This LSU team is not as bad as the Auburn team, which won zero games against the Power 5 competition. This LSU team is 4-3, with a pair of SEC wins, including Florida upset the Saturday. However, mid-season, it was decided that Coach O should leave. While Orgeron caught lightning in a coordinator / quarterback bottle with Joe Brady and Joe Burrow in 2019 and will likely never repeat it, getting a native Louisiana son out of his dream job quickly shows that loyalty is disposable. . LSU only cares about winning and only cares about winning lately. Are you 15-0 with 9-8 in the next 17 games? Have you gone.
Reports surfaced Sunday citing Orgeron’s alleged off-field actions while going through a recent divorce. The school has been embroiled in a Title IX lawsuit that names Orgeron among the defendants. And there have been some NCAA violations under Orgeron’s command. But if Coach O were undefeated again this season, does anyone think his job would be in the least danger?
Look, perspective has been in short supply in the league for decades. But now we are left with emergency rations. In Alabama, a fan shot and killed another last week while arguing during Crimson Tide’s loss to Texas A&M (5). That’s the same A&M that extended coach Jimbo Fisher’s contract a couple of months ago to a more than $ 90 million, 10-year contract. And future member Oklahoma (6) proved last week that he can get obsessed at the SEC level. He closed access to all media presumably because the student newspaper had the ingenuity to watch the practice through binoculars from a public building near the practice fields and report what everyone knew would happen: Caleb Williams was going to start out as quarterback against TCU.

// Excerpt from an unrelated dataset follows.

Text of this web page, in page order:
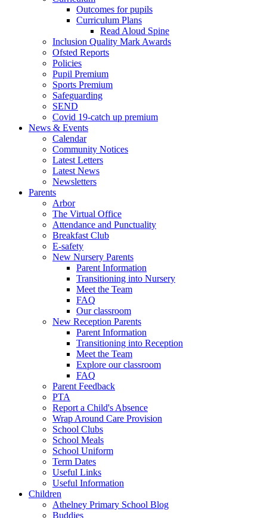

In many places in the SEC, every expense, every shortcut, and every paranoid stance is justified if it leads to victory. And if not, scapegoats must be found: the officials, the head coach who handed over a national title but hasn’t endorsed it, whoever. And when the conference expands to 16 teams and the money stakes rise even higher, guess what? It will only get worse.
FOUR FOR THE PLAYOFF
The Dash’s weekly view of how the college football playoff would shake up, if today were Selection Sunday:
Orange Bowl: top seed Georgia (7) against the fourth sown Michigan State (8).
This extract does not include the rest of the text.